* PROBLEM DETAILS *
Leave the pictures out and quote only the lines from the one with "Studio (36, 180)" down to the end of the listing below.

* RECORDS FOR THIS EXERCISE *
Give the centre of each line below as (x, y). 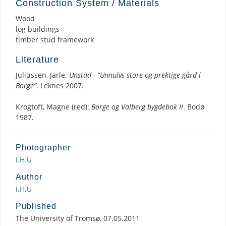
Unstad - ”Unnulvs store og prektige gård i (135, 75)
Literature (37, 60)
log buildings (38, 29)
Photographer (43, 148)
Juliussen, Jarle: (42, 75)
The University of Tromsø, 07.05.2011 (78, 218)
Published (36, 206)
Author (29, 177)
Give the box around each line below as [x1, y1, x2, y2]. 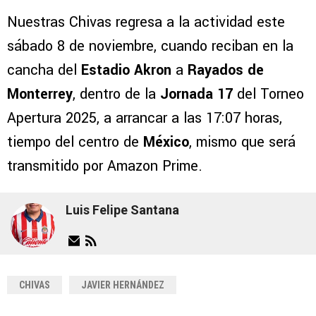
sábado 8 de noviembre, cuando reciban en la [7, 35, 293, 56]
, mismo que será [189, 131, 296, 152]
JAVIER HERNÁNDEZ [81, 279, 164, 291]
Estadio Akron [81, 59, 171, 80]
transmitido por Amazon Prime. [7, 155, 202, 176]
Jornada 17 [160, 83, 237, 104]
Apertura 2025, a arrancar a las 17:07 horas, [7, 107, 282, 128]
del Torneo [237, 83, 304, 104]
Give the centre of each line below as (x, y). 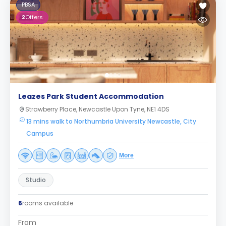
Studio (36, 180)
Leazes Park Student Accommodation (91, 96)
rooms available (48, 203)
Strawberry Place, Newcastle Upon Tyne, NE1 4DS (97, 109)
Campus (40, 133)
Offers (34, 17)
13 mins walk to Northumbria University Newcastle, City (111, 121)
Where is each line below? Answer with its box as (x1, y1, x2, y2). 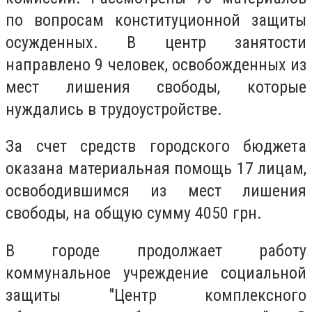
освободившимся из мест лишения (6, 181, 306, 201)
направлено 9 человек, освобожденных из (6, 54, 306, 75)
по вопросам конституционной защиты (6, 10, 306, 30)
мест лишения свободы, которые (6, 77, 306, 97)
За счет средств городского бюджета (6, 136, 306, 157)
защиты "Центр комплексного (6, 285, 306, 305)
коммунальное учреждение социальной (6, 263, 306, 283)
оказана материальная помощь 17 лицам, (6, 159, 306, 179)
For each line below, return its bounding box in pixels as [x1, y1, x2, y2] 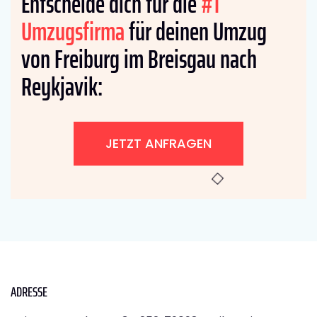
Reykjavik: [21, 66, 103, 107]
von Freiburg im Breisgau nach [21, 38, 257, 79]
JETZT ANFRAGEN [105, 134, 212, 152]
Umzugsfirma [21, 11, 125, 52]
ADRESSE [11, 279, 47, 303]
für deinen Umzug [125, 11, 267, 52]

* RESULT FOR THIS TASK *
Studio (36, 180)
Leazes Park Student Accommodation (91, 96)
rooms available (48, 203)
Strawberry Place, Newcastle Upon Tyne, NE1 4DS (97, 109)
Campus (40, 133)
Offers (34, 17)
13 mins walk to Northumbria University Newcastle, City (111, 121)
Where is each line below? Answer with its box as (x1, y1, x2, y2). 
освободившимся из мест лишения (6, 181, 306, 201)
направлено 9 человек, освобожденных из (6, 54, 306, 75)
по вопросам конституционной защиты (6, 10, 306, 30)
мест лишения свободы, которые (6, 77, 306, 97)
За счет средств городского бюджета (6, 136, 306, 157)
защиты "Центр комплексного (6, 285, 306, 305)
коммунальное учреждение социальной (6, 263, 306, 283)
оказана материальная помощь 17 лицам, (6, 159, 306, 179)
For each line below, return its bounding box in pixels as [x1, y1, x2, y2] 
Reykjavik: [21, 66, 103, 107]
von Freiburg im Breisgau nach [21, 38, 257, 79]
JETZT ANFRAGEN [105, 134, 212, 152]
Umzugsfirma [21, 11, 125, 52]
ADRESSE [11, 279, 47, 303]
für deinen Umzug [125, 11, 267, 52]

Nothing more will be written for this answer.